> _Task prompt_: Would you reproduce the whole listing exactly, dropping any pictures it holds?

══ Records to use

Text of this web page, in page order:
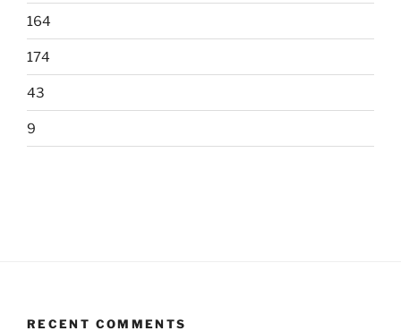
164
174
43
9
RECENT COMMENTS
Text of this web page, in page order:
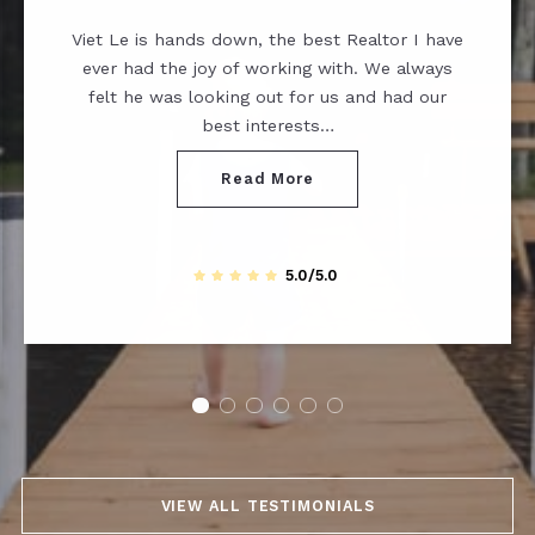
Viet Le is hands down, the best Realtor I have
ever had the joy of working with. We always
felt he was looking out for us and had our
best interests…
Read More
5.0/5.0
VIEW ALL TESTIMONIALS
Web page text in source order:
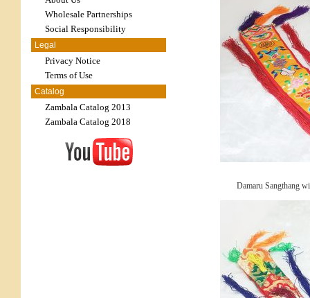
Wholesale Partnerships
Social Responsibility
Legal
Privacy Notice
Terms of Use
Catalog
Zambala Catalog 2013
Zambala Catalog 2018
Damaru Sangthang
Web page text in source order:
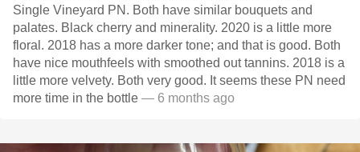
Single Vineyard PN. Both have similar bouquets and
palates. Black cherry and minerality. 2020 is a little more
floral. 2018 has a more darker tone; and that is good. Both
have nice mouthfeels with smoothed out tannins. 2018 is a
little more velvety. Both very good. It seems these PN need
more time in the bottle — 6 months ago
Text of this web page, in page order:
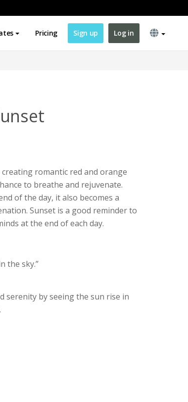
Pricing Sign up Log in
romantic red and orange
to breathe and rejuvenate.
of the day, it also becomes a
Sunset is a good reminder to
at the end of each day.
the sky.”
serenity by seeing the sun rise in
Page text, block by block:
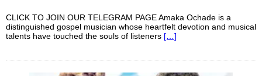
CLICK TO JOIN OUR TELEGRAM PAGE Amaka Ochade is a
distinguished gospel musician whose heartfelt devotion and musical
talents have touched the souls of listeners […]

════

> _Task solution_:
Text of this web page, in page order:
164
174
43
9
RECENT COMMENTS
Text of this web page, in page order:
Viet Le is hands down, the best Realtor I have
ever had the joy of working with. We always
felt he was looking out for us and had our
best interests…
Read More
5.0/5.0
VIEW ALL TESTIMONIALS
Web page text in source order:
Wholesale Partnerships
Social Responsibility
Legal
Privacy Notice
Terms of Use
Catalog
Zambala Catalog 2013
Zambala Catalog 2018
Damaru Sangthang
Web page text in source order:
Single Vineyard PN. Both have similar bouquets and
palates. Black cherry and minerality. 2020 is a little more
floral. 2018 has a more darker tone; and that is good. Both
have nice mouthfeels with smoothed out tannins. 2018 is a
little more velvety. Both very good. It seems these PN need
more time in the bottle — 6 months ago
Text of this web page, in page order:
Pricing Sign up Log in
romantic red and orange
to breathe and rejuvenate.
of the day, it also becomes a
Sunset is a good reminder to
at the end of each day.
the sky.”
serenity by seeing the sun rise in
Page text, block by block:
CLICK TO JOIN OUR TELEGRAM PAGE Amaka Ochade is a
distinguished gospel musician whose heartfelt devotion and musical
talents have touched the souls of listeners […]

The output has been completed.